Here is one way to do that.
# Word stem the tokens
newtokens <- tokens_wordstem(mytokens)
# See what data looks like - optional
newtokens[10]
## tokens from 1 document.
## text10 :
## [1] "Had" "your" "mobil" "11" "month"
## [6] "or" "more" "U" "R" "entitl"
## [11] "to" "Update" "to" "the" "latest"
## [16] "colour" "mobil" "with" "camera" "for"
## [21] "Free" "Call" "The" "Mobil" "Update"
## [26] "Co" "FREE" "on" "08002986030"
# Lowercase the tokens
newtokens2 <- tokens_tolower(newtokens)
# See what data looks like - optional
newtokens2[10]
## tokens from 1 document.
## text10 :
## [1] "had" "your" "mobil" "11" "month"
## [6] "or" "more" "u" "r" "entitl"
## [11] "to" "update" "to" "the" "latest"
## [16] "colour" "mobil" "with" "camera" "for"
## [21] "free" "call" "the" "mobil" "update"
## [26] "co" "free" "on" "08002986030"
In quanteda, stopwords get removed inside the dfm() function.
# Create DFM
mydfm <- dfm(newtokens2, remove = stopwords())
Next, lets remove sparse terms from the DFM. min_count will set the minimum number of total occurrences in the DFM that must appear for the word to be kept in. min_docfreq sets the minimum number of different documents that word has to appear in.
# Trim DFM with dfm_trim() function
trimdfm <- dfm_trim(mydfm, min_count = 10, min_docfreq = 5)
# See what data looks like - optional
trimdfm[1:10, 1:15]
## Document-feature matrix of: 10 documents, 15 features (86.7% sparse).
## 10 x 15 sparse Matrix of class "dfm"
## features
## docs go point onli n great world e got wat ok lar u free entri 2
## text1 1 1 1 1 1 1 1 1 1 0 0 0 0 0 0
## text2 0 0 0 0 0 0 0 0 0 1 1 1 0 0 0
## text3 0 0 0 0 0 0 0 0 0 0 0 0 1 2 1
## text4 0 0 0 0 0 0 0 0 0 0 0 2 0 0 0
## text5 0 0 0 0 0 0 0 0 0 0 0 0 0 0 0
## text6 0 0 0 0 0 0 0 0 0 1 0 0 0 0 0
## text7 0 0 0 0 0 0 0 0 0 0 0 0 0 0 0
## text8 0 0 0 0 0 0 0 0 0 0 0 0 0 0 0
## text9 0 0 1 0 0 0 0 0 0 0 0 0 0 0 0
## text10 0 0 0 0 0 0 0 0 0 0 0 1 2 0 0
# Turn DFM into a dataframe
mydf <- data.frame(trimdfm)
The first variable in this dataframe is useless.

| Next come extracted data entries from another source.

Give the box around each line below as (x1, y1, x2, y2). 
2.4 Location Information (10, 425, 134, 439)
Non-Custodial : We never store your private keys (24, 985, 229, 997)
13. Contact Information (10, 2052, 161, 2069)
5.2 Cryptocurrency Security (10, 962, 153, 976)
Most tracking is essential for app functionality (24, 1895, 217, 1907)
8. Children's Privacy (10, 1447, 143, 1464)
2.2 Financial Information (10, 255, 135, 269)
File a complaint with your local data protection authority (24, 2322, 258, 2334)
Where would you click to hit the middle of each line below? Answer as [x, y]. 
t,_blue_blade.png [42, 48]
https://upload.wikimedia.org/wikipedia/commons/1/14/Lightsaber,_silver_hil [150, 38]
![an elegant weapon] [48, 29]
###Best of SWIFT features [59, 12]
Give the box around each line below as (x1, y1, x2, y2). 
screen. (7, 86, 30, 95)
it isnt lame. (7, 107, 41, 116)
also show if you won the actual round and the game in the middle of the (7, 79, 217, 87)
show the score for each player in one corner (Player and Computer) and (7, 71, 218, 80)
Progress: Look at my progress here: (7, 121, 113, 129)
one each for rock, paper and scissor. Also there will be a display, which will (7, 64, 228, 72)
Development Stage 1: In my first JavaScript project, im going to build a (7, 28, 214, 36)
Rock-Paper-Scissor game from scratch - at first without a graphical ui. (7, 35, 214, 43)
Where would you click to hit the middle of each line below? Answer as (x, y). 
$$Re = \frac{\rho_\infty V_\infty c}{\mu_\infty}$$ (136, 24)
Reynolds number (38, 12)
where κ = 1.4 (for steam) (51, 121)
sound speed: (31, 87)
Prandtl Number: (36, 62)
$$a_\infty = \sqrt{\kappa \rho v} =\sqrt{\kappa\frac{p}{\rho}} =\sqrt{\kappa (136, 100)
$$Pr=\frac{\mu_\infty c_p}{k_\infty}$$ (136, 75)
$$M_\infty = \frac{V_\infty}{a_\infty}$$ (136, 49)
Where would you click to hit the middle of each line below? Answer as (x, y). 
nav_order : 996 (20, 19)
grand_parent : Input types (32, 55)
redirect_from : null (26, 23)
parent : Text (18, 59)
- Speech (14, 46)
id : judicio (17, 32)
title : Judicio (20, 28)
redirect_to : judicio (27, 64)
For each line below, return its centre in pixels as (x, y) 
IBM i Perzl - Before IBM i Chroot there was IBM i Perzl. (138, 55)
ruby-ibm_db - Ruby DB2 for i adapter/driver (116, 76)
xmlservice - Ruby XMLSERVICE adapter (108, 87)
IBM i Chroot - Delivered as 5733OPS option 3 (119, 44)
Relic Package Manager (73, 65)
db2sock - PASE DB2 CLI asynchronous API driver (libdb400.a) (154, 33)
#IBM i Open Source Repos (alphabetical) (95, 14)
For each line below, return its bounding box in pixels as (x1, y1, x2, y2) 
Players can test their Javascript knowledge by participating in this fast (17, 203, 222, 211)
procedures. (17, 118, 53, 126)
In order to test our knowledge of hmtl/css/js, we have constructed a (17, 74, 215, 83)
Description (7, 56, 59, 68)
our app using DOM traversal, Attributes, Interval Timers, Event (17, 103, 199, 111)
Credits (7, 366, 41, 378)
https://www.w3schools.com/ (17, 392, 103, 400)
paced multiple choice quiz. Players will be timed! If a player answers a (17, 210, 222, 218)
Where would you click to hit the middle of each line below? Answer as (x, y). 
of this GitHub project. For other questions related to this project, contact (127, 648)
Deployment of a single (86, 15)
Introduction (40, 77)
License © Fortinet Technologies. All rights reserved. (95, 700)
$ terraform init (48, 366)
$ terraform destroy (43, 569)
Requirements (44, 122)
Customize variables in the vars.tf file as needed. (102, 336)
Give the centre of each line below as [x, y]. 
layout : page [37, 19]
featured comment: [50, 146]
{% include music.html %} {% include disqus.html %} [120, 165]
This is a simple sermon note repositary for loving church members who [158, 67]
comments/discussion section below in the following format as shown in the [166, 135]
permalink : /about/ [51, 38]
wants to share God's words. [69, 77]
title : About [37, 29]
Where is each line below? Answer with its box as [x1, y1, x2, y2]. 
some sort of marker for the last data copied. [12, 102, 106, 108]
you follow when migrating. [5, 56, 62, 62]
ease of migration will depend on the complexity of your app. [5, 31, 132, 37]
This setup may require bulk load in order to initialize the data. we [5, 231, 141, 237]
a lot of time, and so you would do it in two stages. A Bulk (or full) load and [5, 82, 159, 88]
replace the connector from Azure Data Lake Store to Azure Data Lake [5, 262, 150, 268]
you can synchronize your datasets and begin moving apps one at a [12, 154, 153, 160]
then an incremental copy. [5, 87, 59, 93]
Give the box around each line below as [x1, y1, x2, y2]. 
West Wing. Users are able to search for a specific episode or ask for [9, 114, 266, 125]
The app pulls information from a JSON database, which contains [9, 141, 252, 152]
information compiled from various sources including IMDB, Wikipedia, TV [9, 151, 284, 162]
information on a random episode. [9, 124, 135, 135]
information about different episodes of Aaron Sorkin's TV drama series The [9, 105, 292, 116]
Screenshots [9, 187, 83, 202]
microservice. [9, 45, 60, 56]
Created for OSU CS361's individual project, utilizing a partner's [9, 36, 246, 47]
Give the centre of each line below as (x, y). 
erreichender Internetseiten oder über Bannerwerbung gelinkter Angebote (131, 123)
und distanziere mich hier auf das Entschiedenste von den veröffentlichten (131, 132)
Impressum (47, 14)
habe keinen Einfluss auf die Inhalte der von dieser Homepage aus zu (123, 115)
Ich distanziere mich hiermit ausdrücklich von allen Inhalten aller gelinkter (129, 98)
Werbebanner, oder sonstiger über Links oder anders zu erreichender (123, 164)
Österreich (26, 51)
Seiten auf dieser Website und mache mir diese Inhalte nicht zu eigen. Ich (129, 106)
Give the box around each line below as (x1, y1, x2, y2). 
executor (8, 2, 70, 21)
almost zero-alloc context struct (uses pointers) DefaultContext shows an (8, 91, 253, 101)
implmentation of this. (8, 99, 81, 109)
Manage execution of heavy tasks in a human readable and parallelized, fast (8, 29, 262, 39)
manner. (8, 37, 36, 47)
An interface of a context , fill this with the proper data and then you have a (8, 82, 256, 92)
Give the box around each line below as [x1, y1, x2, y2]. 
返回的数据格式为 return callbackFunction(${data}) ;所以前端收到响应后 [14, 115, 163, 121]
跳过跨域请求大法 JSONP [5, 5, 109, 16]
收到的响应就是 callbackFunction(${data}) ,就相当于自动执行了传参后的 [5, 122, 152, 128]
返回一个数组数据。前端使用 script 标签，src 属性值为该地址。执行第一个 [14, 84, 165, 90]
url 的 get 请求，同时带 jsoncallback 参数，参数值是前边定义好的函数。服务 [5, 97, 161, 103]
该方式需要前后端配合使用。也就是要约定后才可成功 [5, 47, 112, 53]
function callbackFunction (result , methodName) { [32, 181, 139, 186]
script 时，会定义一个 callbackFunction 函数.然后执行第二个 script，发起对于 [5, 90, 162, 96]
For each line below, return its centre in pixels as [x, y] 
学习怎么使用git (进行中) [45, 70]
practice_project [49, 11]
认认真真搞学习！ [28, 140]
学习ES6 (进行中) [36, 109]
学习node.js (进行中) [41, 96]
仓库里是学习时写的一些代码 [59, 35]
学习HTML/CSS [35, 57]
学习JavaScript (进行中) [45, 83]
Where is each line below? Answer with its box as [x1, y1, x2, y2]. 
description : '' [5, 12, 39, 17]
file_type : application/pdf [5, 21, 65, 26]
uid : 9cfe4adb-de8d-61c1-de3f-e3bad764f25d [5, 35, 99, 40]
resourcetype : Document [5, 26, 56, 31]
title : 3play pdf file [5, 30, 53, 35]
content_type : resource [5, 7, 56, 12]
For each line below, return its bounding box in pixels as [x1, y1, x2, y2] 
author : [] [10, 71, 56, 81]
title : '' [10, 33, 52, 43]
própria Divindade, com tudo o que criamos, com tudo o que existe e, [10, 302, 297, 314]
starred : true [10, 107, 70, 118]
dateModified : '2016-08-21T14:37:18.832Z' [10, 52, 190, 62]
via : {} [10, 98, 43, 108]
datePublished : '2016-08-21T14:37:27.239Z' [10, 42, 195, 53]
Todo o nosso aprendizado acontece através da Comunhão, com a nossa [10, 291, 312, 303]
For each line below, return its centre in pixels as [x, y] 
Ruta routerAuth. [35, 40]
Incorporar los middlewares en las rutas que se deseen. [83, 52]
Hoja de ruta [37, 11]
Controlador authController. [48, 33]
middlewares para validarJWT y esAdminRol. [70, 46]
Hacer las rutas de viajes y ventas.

I also want to append my target variable on and call it “Category”.
# Drop "document" variable
mydf <- select(mydf, -document)
# Append variables on to that dataframe
mydf2 <- cbind(raw_data$Category, mydf)
# Rename the raw_data$Category variable to "Category"
names(mydf2)[1] <- "Category"
Now I’ve got a dataframe of data that I can train a model on.
Let’s save this file that way we can easily load it into other documents and do some model building.
# Save mydf2
getwd()
## [1] "P:/NS DMC 2018"
saveRDS(mydf2, "text_df_2.Rds")
Now that mydf2 dataframe has been saved onto my computer. Specifically, it got saved into wherever my working directory is. You can view or change your working directory right above that saveRDS() function to see or set the folder you want the file saved into.
Now, we can use readRDS() later to pull this nice dataframe back into your environment and start building models on it.